Gold and other safe-haven assets including Oil prices increased over $2 a barrel on Friday because of the US killing of a top Iranian commander in an airstrike in Iraq ratcheted up tensions between the two national powers. 

Traders were clearly spooked. The death of Iranian Major-General Qassem Soleimani, head of the elite Quds Force, prompted Iranian Supreme Leader Ayatollah Ali Khamenei to vow revenge.

Europe's stock markets fell 0.5 per cent in early trading as hopes for a lengthy New Year rally vanished. Safe havens gained, with Japan's yen rising half a per cent to the dollar to a two-month high and the Swiss franc hitting its highest against the euro since September.

The Middle East-focused oil markets saw the most dramatic moves. Brent crude futures jumped nearly $3 to $69.16 a barrel, also the highest since September, before easing back to $68.42.

"We are only into the third day of the new year, and a big fat dollop of geopolitical uncertainty has landed on investors' desks," said Jeffrey Halley, senior market analyst for Asia Pacific at broker OANDA.

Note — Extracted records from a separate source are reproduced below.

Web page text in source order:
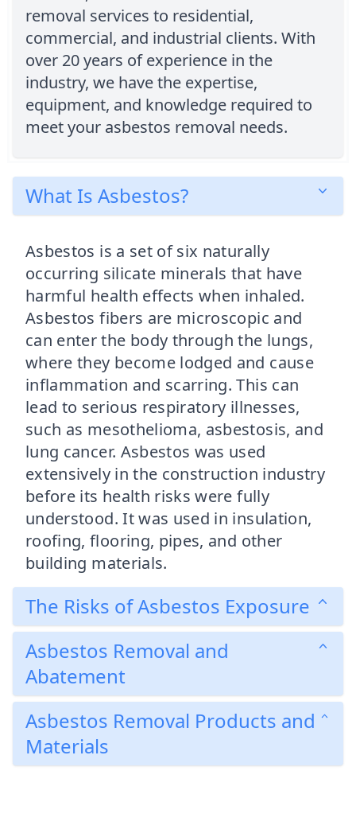
removal services to residential,
commercial, and industrial clients. With
over 20 years of experience in the
industry, we have the expertise,
equipment, and knowledge required to
meet your asbestos removal needs.
What Is Asbestos?
Asbestos is a set of six naturally
occurring silicate minerals that have
harmful health effects when inhaled.
Asbestos fibers are microscopic and
can enter the body through the lungs,
where they become lodged and cause
inflammation and scarring. This can
lead to serious respiratory illnesses,
such as mesothelioma, asbestosis, and
lung cancer. Asbestos was used
extensively in the construction industry
before its health risks were fully
understood. It was used in insulation,
roofing, flooring, pipes, and other
building materials.
The Risks of Asbestos Exposure
Asbestos Removal and
Abatement
Asbestos Removal Products and
Materials

"I am struggling to see how an Iranian riposte will not occur," he said. "Oil installations and tankers were my first thoughts."

Soleimani's Quds Force and its paramilitary proxies, ranging from Lebanon's Hezbollah to the PMF in Iraq, have ample means to mount a multi-pronged response.

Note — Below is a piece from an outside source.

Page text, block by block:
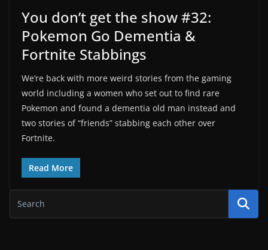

In September, US officials blamed Iran for a missile and drone attack on oil installations of Saudi Aramco, the Saudi state energy giant and world's largest oil exporter. The Trump administration did not respond, beyond heated rhetoric and threats.

German Bunds and US Treasuries, the world's benchmark government bonds, caught a bid, too. Ten-year German yields, which move inversely to prices, fell further away from seven-month highs touched earlier in the week. US 10-year yields fell 5 basis points to a three-week low.

The focus on geopolitics meant markets paid little attention to stronger-than-expected data from France, where inflation rose 1.6 per cent year-on-year in December, beating analyst expectations for a 1.4 per cent rise.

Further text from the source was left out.